[Collected data entries]
════════════════════

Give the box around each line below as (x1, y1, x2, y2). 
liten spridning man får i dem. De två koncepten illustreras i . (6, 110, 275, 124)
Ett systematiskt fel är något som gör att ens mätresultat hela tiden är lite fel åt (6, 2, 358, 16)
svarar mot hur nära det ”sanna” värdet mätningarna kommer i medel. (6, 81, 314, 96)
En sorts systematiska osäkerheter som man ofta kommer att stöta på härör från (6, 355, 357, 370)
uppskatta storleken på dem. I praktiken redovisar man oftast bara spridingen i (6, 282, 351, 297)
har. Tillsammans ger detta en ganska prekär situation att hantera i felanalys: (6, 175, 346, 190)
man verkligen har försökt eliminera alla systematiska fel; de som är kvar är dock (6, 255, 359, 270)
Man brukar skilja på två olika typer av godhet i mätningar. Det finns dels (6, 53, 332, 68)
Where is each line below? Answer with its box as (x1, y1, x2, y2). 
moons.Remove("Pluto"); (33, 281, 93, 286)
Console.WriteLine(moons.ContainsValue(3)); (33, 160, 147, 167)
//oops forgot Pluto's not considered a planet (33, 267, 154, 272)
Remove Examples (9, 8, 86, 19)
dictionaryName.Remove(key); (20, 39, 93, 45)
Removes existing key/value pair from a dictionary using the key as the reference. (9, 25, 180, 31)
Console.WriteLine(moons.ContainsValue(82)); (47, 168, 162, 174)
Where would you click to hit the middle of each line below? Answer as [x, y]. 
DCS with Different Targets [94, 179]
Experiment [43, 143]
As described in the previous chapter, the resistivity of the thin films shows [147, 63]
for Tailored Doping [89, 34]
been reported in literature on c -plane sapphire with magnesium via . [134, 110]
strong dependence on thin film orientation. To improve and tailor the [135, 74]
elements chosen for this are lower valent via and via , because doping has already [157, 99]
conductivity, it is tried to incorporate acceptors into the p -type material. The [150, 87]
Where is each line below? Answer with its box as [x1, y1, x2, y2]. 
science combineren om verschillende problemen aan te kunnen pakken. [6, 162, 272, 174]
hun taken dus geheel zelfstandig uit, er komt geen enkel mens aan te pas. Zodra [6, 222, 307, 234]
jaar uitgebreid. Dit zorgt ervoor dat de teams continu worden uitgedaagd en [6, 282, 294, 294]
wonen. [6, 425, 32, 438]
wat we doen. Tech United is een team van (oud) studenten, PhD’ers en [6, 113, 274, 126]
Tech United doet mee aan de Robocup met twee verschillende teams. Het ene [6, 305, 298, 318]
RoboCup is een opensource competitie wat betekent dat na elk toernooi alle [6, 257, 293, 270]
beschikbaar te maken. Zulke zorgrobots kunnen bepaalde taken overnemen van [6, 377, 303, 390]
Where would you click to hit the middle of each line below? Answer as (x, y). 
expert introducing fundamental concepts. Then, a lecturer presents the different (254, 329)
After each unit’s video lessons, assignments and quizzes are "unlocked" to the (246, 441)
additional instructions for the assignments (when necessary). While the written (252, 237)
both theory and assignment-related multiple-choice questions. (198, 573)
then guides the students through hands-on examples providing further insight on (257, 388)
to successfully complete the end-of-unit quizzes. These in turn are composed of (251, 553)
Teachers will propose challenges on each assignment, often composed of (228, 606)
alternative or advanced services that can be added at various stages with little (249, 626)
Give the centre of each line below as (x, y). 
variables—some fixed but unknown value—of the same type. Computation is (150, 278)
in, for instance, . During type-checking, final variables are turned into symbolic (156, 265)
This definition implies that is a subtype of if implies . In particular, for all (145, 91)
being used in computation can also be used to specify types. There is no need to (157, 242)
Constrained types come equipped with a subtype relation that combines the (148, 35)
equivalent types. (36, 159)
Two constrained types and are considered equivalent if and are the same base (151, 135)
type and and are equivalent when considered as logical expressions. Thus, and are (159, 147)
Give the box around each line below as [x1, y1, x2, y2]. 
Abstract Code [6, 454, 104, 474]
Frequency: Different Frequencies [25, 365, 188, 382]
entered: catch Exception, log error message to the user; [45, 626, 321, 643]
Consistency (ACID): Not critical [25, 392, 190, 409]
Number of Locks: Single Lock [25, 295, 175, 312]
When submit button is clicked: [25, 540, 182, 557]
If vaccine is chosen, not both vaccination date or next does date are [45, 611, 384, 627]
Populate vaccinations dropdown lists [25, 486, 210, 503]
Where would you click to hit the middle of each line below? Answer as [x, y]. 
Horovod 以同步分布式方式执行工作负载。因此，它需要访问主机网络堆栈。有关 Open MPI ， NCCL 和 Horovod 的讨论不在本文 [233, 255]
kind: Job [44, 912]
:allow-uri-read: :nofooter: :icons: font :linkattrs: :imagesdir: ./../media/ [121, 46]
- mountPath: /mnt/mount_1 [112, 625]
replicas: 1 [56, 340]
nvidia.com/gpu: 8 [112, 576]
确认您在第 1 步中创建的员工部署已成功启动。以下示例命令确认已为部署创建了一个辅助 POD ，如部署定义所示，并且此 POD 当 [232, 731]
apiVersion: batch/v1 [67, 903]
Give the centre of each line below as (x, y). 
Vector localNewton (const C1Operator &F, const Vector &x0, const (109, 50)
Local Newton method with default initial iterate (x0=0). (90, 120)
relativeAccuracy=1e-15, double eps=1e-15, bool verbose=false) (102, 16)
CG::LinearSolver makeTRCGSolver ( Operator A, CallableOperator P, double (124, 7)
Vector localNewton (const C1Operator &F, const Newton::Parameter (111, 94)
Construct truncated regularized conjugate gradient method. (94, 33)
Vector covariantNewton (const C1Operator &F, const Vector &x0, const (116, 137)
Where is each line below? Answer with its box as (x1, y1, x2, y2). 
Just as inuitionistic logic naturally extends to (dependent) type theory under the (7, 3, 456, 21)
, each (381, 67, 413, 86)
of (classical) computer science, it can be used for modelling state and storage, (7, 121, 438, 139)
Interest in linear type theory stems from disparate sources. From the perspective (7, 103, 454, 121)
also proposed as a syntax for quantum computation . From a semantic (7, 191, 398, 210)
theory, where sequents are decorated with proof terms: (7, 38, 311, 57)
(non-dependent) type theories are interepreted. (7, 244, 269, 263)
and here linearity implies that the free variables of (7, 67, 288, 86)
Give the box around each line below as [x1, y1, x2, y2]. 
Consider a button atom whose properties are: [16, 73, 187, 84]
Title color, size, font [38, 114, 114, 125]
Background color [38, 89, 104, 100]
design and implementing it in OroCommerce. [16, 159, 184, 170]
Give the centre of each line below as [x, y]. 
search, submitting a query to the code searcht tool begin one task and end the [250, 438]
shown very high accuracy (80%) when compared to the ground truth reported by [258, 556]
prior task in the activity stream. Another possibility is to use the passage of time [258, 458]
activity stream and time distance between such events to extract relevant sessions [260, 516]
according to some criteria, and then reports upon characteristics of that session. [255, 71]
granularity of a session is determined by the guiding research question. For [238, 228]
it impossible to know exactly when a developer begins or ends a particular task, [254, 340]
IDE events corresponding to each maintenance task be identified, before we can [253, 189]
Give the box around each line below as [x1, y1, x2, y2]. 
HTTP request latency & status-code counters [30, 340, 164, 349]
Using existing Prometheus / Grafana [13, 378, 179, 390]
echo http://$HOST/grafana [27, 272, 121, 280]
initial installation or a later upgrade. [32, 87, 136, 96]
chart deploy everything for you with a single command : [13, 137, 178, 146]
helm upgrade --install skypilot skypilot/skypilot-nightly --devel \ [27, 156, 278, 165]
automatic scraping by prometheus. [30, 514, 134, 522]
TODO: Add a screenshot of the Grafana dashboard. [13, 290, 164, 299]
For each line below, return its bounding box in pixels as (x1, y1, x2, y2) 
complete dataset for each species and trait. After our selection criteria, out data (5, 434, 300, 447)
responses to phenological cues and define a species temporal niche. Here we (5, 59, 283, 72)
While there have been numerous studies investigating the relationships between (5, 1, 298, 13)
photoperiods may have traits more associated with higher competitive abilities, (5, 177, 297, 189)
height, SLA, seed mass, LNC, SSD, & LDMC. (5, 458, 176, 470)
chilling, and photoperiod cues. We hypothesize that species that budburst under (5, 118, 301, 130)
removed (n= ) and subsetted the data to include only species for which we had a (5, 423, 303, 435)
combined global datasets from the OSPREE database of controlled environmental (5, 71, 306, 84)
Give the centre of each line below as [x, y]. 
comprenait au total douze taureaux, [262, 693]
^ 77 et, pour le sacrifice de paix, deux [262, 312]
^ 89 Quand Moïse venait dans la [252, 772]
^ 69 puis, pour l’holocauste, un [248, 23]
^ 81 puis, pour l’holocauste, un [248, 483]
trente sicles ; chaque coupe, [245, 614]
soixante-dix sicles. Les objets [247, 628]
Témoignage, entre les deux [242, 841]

════════════════════

▶ _What you are asked to do_
Go through the lines above. Select every one that has the string "pour".

▶ _Task answer_
^ 77 et, pour le sacrifice de paix, deux [262, 312]
^ 69 puis, pour l’holocauste, un [248, 23]
^ 81 puis, pour l’holocauste, un [248, 483]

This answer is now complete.